** DATA IN THIS EXERCISE follows **

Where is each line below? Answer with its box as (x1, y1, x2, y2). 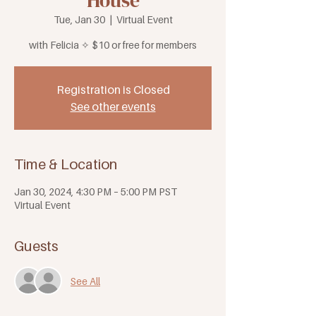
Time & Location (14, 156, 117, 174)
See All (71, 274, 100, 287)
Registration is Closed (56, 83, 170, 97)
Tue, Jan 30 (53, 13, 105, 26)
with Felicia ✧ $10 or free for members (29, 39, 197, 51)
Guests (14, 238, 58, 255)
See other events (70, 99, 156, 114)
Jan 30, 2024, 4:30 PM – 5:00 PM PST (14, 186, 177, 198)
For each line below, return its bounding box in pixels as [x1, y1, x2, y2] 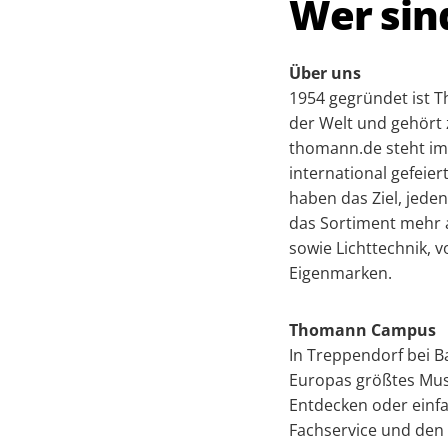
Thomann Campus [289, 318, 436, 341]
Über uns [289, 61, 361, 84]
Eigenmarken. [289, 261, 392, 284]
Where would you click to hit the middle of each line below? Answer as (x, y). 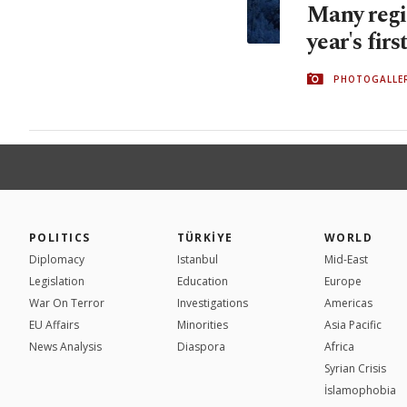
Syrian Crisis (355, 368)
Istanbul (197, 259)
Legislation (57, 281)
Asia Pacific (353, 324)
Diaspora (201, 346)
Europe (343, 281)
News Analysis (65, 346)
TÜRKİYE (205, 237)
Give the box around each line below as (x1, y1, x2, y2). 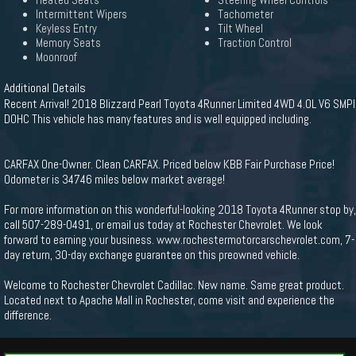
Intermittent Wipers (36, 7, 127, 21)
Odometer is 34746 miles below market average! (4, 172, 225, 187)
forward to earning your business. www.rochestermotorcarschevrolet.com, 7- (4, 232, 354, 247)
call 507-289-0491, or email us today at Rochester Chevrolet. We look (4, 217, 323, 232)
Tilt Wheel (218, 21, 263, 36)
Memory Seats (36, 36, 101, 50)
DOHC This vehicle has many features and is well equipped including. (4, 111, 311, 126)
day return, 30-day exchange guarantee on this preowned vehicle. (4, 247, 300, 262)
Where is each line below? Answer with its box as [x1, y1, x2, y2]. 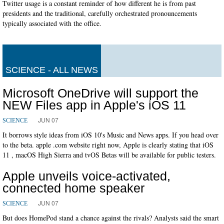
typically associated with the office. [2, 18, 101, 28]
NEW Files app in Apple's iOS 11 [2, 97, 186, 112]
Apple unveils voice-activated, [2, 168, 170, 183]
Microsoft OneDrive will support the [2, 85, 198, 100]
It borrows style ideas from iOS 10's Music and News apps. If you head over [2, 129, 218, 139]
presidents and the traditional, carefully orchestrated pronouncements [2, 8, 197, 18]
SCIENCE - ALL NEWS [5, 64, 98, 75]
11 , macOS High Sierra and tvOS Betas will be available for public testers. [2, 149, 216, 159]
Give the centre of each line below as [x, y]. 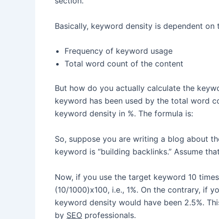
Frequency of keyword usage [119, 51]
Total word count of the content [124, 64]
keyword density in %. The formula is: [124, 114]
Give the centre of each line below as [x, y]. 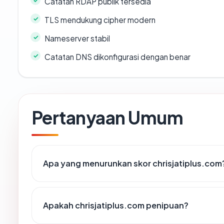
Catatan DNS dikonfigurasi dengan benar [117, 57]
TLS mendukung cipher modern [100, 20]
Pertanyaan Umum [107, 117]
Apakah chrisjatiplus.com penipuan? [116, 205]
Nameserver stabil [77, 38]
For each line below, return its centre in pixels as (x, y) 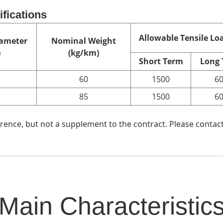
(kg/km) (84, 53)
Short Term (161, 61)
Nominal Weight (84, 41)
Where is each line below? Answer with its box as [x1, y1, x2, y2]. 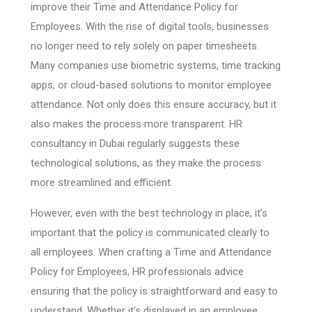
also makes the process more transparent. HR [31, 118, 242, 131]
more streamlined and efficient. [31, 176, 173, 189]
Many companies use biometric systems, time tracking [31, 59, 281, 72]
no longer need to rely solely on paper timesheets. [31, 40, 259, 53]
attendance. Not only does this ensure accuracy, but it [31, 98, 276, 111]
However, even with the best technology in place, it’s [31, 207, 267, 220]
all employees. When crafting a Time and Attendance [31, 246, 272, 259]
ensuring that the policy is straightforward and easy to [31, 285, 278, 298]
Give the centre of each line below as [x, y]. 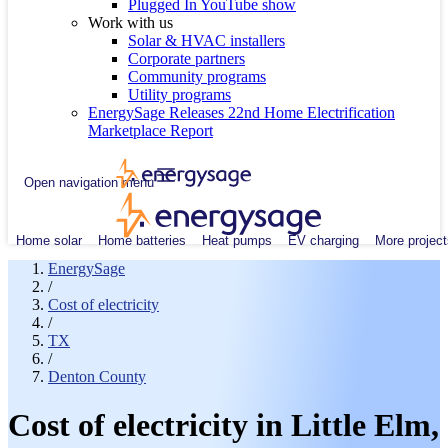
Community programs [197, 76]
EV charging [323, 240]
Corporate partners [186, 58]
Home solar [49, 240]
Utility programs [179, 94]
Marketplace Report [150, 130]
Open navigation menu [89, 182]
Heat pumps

** End of DATA IN THIS EXERCISE **

* _WHAT YOU SHOULD DO_
While leaving pictures out, reproduce exactly the lines from the beginning of the listing above through the line containing "Europe (343, 281)", both ends included.

* _OUTPUT_
Where is each line below? Answer with its box as (x1, y1, x2, y2). 
Time & Location (14, 156, 117, 174)
See All (71, 274, 100, 287)
Registration is Closed (56, 83, 170, 97)
Tue, Jan 30 (53, 13, 105, 26)
with Felicia ✧ $10 or free for members (29, 39, 197, 51)
Guests (14, 238, 58, 255)
See other events (70, 99, 156, 114)
Jan 30, 2024, 4:30 PM – 5:00 PM PST (14, 186, 177, 198)
For each line below, return its bounding box in pixels as [x1, y1, x2, y2] 
Thomann Campus [289, 318, 436, 341]
Über uns [289, 61, 361, 84]
Eigenmarken. [289, 261, 392, 284]
Where would you click to hit the middle of each line below? Answer as (x, y). 
Syrian Crisis (355, 368)
Istanbul (197, 259)
Legislation (57, 281)
Asia Pacific (353, 324)
Diaspora (201, 346)
Europe (343, 281)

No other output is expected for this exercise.